Arts 'ambassador' seeks silver lining in funding cloud

The prediction for arts funding lately has been what a weatherman might call "continued cloudy with periods of showers." Reagan budget cuts are expected to decrease federal support for cultural activities sharply, and the new tax bill is not expected to provide the incentive for a dramatic increase in private support.

But Daniel J. Terra, President Reagan's new ambassador-at-large for cultural affairs, insists that he is confident this negative picture can be reversed. In his view the bleak talk and intensified focus on the state of the arts will serve as a solid plus in the effort to rescue them.

"All that attention has been the greatest thing that could happen to the arts ," he argued during a stop here.

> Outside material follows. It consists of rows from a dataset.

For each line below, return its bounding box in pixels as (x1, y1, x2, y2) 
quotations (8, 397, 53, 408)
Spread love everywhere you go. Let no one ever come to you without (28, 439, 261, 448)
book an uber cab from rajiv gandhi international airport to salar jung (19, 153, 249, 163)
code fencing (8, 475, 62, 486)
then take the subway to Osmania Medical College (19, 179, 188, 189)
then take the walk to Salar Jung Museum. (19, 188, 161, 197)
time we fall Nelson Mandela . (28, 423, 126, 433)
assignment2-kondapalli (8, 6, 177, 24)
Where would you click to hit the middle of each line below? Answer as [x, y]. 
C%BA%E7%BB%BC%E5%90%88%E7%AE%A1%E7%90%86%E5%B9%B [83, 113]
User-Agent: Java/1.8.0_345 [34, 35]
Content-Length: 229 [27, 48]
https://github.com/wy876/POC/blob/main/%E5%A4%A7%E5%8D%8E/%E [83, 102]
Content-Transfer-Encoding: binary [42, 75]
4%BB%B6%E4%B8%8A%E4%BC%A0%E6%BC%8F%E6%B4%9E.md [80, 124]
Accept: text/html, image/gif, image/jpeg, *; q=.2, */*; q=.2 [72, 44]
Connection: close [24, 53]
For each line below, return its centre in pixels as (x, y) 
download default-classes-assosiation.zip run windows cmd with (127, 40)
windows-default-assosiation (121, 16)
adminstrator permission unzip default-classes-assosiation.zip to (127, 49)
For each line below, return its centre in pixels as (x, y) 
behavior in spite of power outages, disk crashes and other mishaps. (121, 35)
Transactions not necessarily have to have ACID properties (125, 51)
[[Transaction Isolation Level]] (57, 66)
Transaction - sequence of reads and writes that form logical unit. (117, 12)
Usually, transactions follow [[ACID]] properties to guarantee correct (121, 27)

Mr. Terra, a Chicago area chemical company chairman, art collector, and former finance chairman of the Reagan election campaign chairman of the Reagan election campaign -- he raised $21 million -- has been hard at work in his State Department office on a five-point plan of action to step up cultural contributions from the private sector.

His plan will combine what he describes as a totally new concept for raising private funds nationally, drawing on challenge and matching grant theory, and tax credits designed to encourage both corporations and wealthy individuals to give more.

The Reagan "arts ambassador" will disclose specifics of the plan at the Aug. 16 Los Angeles meeting of the White House Task Force on the Arts and Humanities. Mr. Terra (representing the government), actor Charlton Heston, and Hanna Gray, president of the University of Chicago, serve as cochairmen of that 32-member group. It was created by President Reagan in mid-June and is due to report back to him in September with a plan for tapping the private sector for cultural contributions to a degree that would at least partially compensate for federal spending cuts.

Technically, the fiscal 1982 budget figure for the National Endowment for the Arts is still unsettled. Though it is unlikely to reflect the 50 percent cut first recommended by David A. Stockman, director of the Office of Management and Budget, this year's $158.5 million level could well be cut by as much as $40 million. And Congress's newly approved tax changes are not expected to benefit cultural activities that much. Indeed, the prospect for gains, says Mr. Terra, is "distinctly minimal."

The great hope for increased funding for the arts and humanities continues to center on the private sector. Last year 80 percent of the $3 billion in private contributions to cultural charities came from individuals. Corporations gave about $500 million. The son of italian immigrants and an engineer by training, Mr. Terra says he became interested in art and began to read about it 44 years ago when he married his wife, Adeline, an art major at Northwestern University. They began collecting English art and later moved into American art. Learning there was a dearth of American art museums in the Midwest, they decided to launch their own -- the year-old Terra Museum of America art in Evanston, Ill., a Chicago suburb.

Though Mr. Terra admits to some uncertainty as to whether the task force and Congress (which would have to approve any tax law changes) will support the plan he expects to unveil next week, he says he is confident that President Reagan will support measures to strengthen private funding prospects for the arts.

"I don't know of anybody who enjoys talking about the arts as much as he does ," says Mr. Terra. "There isn't anything he'd rather do for relaxation."